There is a price to pay for healing and transformation - and that price is our temporary comfort.

Everything that makes us stronger is spurred from a type of destruction, a tearing apart of old ways and beliefs. Maybe we embark on the path of transformation through self-destruction, our soul's way of bringing us to the truth. Or maybe the destruction arrives through an outside person or situation that is out of our control. In whatever form, there will be no growth without an undoing that causes us difficulty and pain. 

As much as I dislike feelings of fear, discomfort, pain, heartache, sadness, loss, and inner turmoil, I have slowly learned to step back when these emotions present themselves and ask myself what they are here to teach me. It's not easy - I resist and roll my eyes and discard my spiritual practice all the time. It's easy to talk about peace and surrender when you feel good and when life is going well.

When the shit hits the fan, like it did for me last week, we start to doubt.

My 9-year-old son left the water running full blast in the upstairs bathroom and it overflowed through all three floors of the house - straight through the old bar, that holds dark memories of my addicted past. Straight through my yoga studio, that holds hope and light for my future.

After turning off the water, the spewing source of the problem, I came downstairs and stood in the bar. The ceiling rained down on me and puddled at my feet, like the cleansing aftermath of a recently passed storm. Then I went to my yoga studio, and watched in awe as the water continued to spill through the house, down to the lowest point, which was my mat, my blocks, and my journal that lay wide open in the center of the room. The pages swirled with colorful ink from my pens, and the patterns slid right off the page and onto the floor. The new shapes held no remnant of the letters and words that used to exist; the water had transformed them, and when I rescued the book from the continuing downpour, the pages cringed and buckled under the heavy dampness that now took over.
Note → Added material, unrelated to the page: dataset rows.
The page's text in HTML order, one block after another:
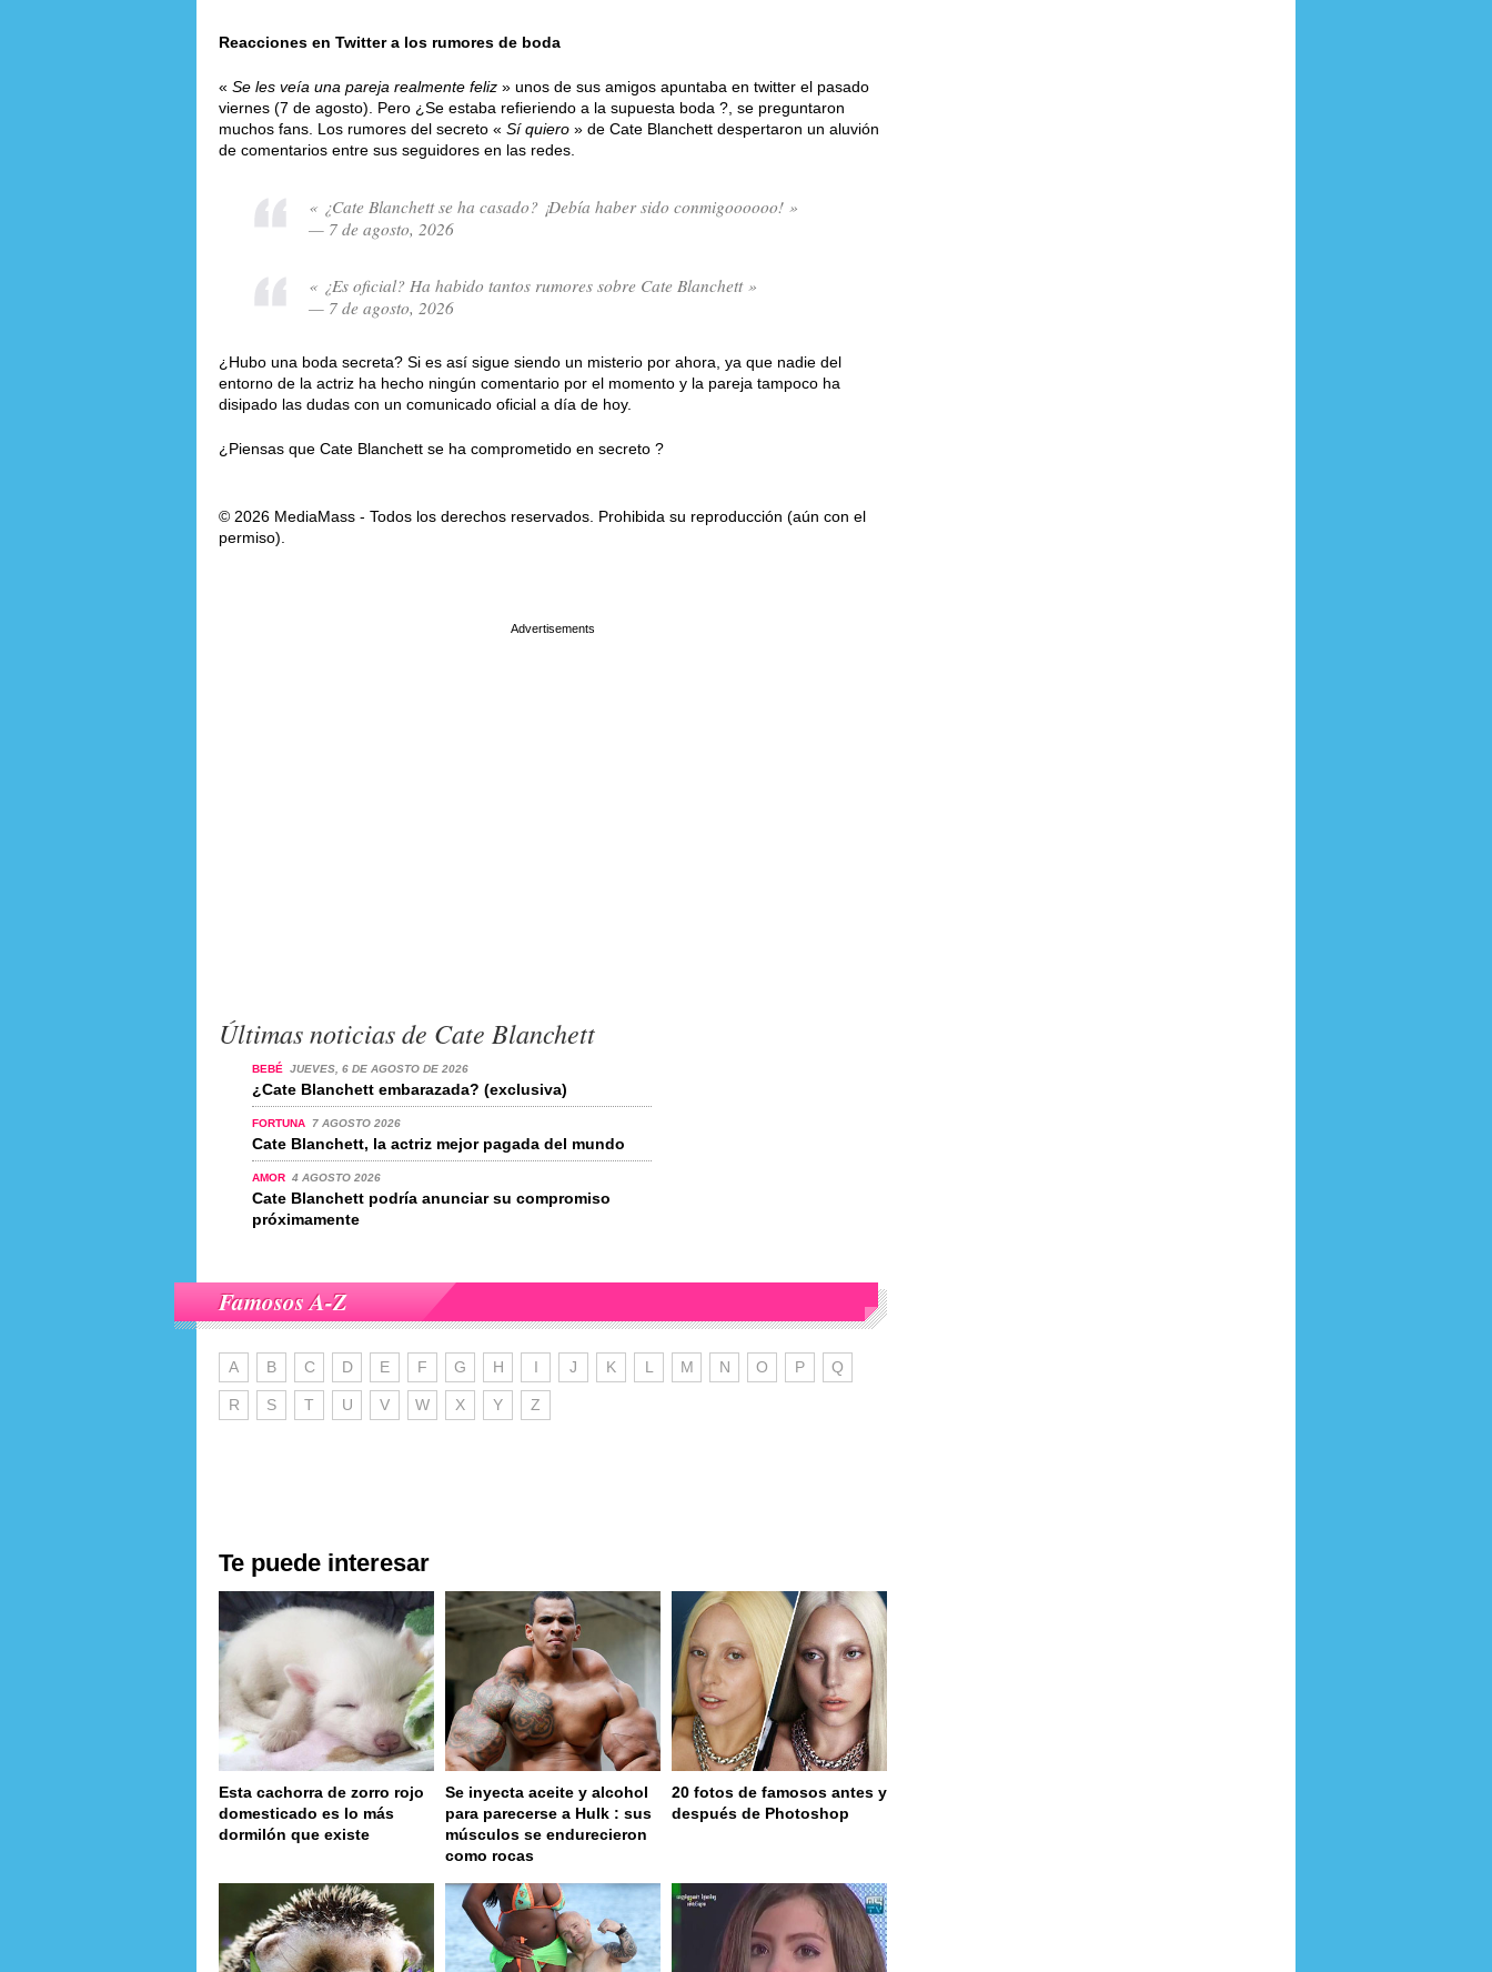
Reacciones en Twitter a los rumores de boda
« Se les veía una pareja realmente feliz » unos de sus amigos apuntaba en twitter el pasado
viernes (7 de agosto). Pero ¿Se estaba refieriendo a la supuesta boda ?, se preguntaron
muchos fans. Los rumores del secreto « Sí quiero » de Cate Blanchett despertaron un aluvión
de comentarios entre sus seguidores en las redes.
« ¿Cate Blanchett se ha casado? ¡Debía haber sido conmigoooooo! »
— 7 de agosto, 2026
« ¿Es oficial? Ha habido tantos rumores sobre Cate Blanchett »
— 7 de agosto, 2026
¿Hubo una boda secreta? Si es así sigue siendo un misterio por ahora, ya que nadie del
entorno de la actriz ha hecho ningún comentario por el momento y la pareja tampoco ha
disipado las dudas con un comunicado oficial a día de hoy.
¿Piensas que Cate Blanchett se ha comprometido en secreto ?
© 2026 MediaMass - Todos los derechos reservados. Prohibida su reproducción (aún con el
permiso).
Últimas noticias de Cate Blanchett
BEBÉ JUEVES, 6 DE AGOSTO DE 2026
¿Cate Blanchett embarazada? (exclusiva)
FORTUNA 7 AGOSTO 2026
Cate Blanchett, la actriz mejor pagada del mundo
AMOR 4 AGOSTO 2026
Cate Blanchett podría anunciar su compromiso
próximamente
Famosos A-Z
A B C D E F G H I J K L M N O P Q
R S T U V W X Y Z
Te puede interesar
Esta cachorra de zorro rojo
domesticado es lo más
dormilón que existe
Se inyecta aceite y alcohol
para parecerse a Hulk : sus
músculos se endurecieron
como rocas
20 fotos de famosos antes y
después de Photoshop
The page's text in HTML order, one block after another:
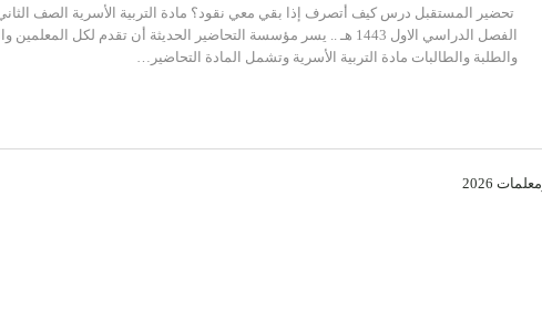
تحضير المستقبل درس كيف أتصرف إذا بقي معي نقود؟ مادة التربية الأسرية الصف الثاني
الفصل الدراسي الاول 1443 هـ .. يسر مؤسسة التحاضير الحديثة أن تقدم لكل
والطلبة والطالبات مادة التربية الأسرية وتشمل المادة التحاضير…
معلمات
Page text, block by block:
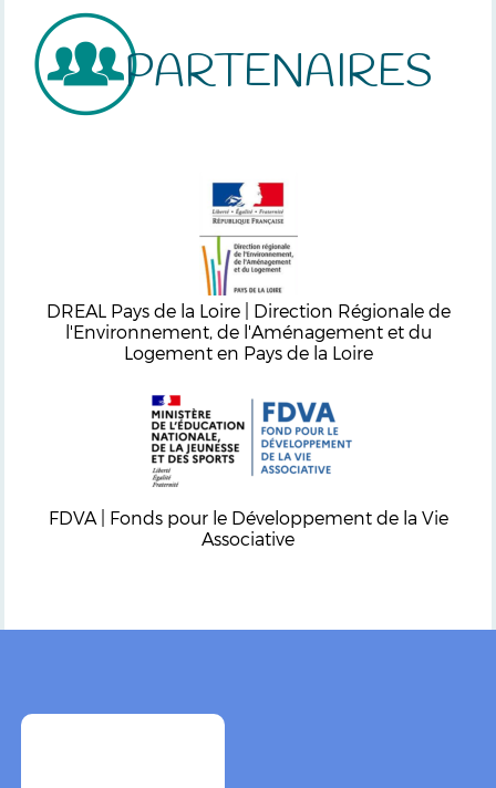
PARTENAIRES
DREAL Pays de la Loire | Direction Régionale de
l'Environnement, de l'Aménagement et du
Logement en Pays de la Loire
FDVA | Fonds pour le Développement de la Vie
Associative
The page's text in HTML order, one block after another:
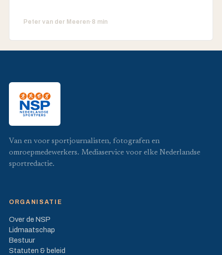
Peter van der Meeren·8 min
Van en voor sportjournalisten, fotografen en
omroepmedewerkers. Mediaservice voor elke Nederlandse
sportredactie.
ORGANISATIE
Over de NSP
Lidmaatschap
Bestuur
Statuten & beleid
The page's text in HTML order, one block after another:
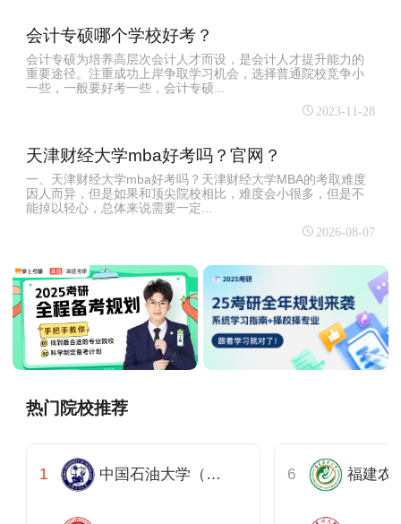
会计专硕哪个学校好考？
会计专硕为培养高层次会计人才而设，是会计人才提升能力的
重要途径。注重成功上岸争取学习机会，选择普通院校竞争小
一些，一般要好考一些，会计专硕...
2023-11-28
天津财经大学mba好考吗？官网？
一、天津财经大学mba好考吗？天津财经大学MBA的考取难度
因人而异，但是如果和顶尖院校相比，难度会小很多，但是不
能掉以轻心，总体来说需要一定...
2026-08-07
热门院校推荐
中国石油大学（华东） 福建农
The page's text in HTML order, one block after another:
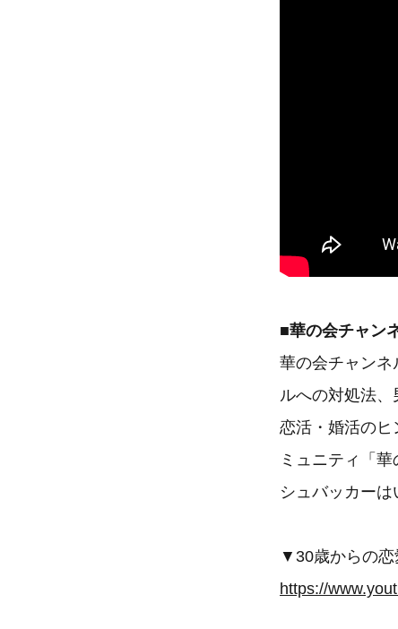
■華の会チャン
華の会チャンネ
ルへの対処法
恋活・婚活のヒ
ミュニティ「
シュバッカーは
▼30歳からの恋
https://
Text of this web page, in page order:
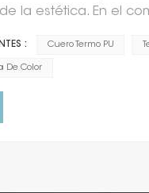
la estética. En el
ofreciendo
cómo
destacadas es
añadiendo un
: Cuero Termo PU
De Color

My reaction to the flood was more awe than anger - so much damage in so little time. Minutes before everything in the house was quiet and fine. Something about this crisis felt cleansing and meaningful, even though it would be expensive and annoying to repair all the damage.

Often when we are unhinged, it might not be the actual circumstance - the circumstance might be a trigger, and therefore a lesson, to something more meaningful regarding our personal growth. Physical crises can be fixed, with assessment, proper tools and manual labor. Emotional crises require the same type of technique, an awareness, a tearing apart, and a putting back together. We feel a lot of pain and discomfort through the process. But we come out restored.

Your inner turmoil is leading you somewhere great.

Your pain is pointing you straight towards the fire you are meant to walk through. We want to avoid pain, patch holes, and paint over all the unsightly cracks and gouges of our life. But the only way to be rid of the pain, is to move through it.

Your pain is your answer. Lean in instead of out. Know that you will emerge a much stronger version of yourself and let this be your motivation to keep going despite discomfort. My house overflowing in the span of 15 minutes has churned up much debris from my past. In the old days I would have headed straight to the bottle for relief. What a gift to know I can remain in my pain and that it actually passes through. Yours will too.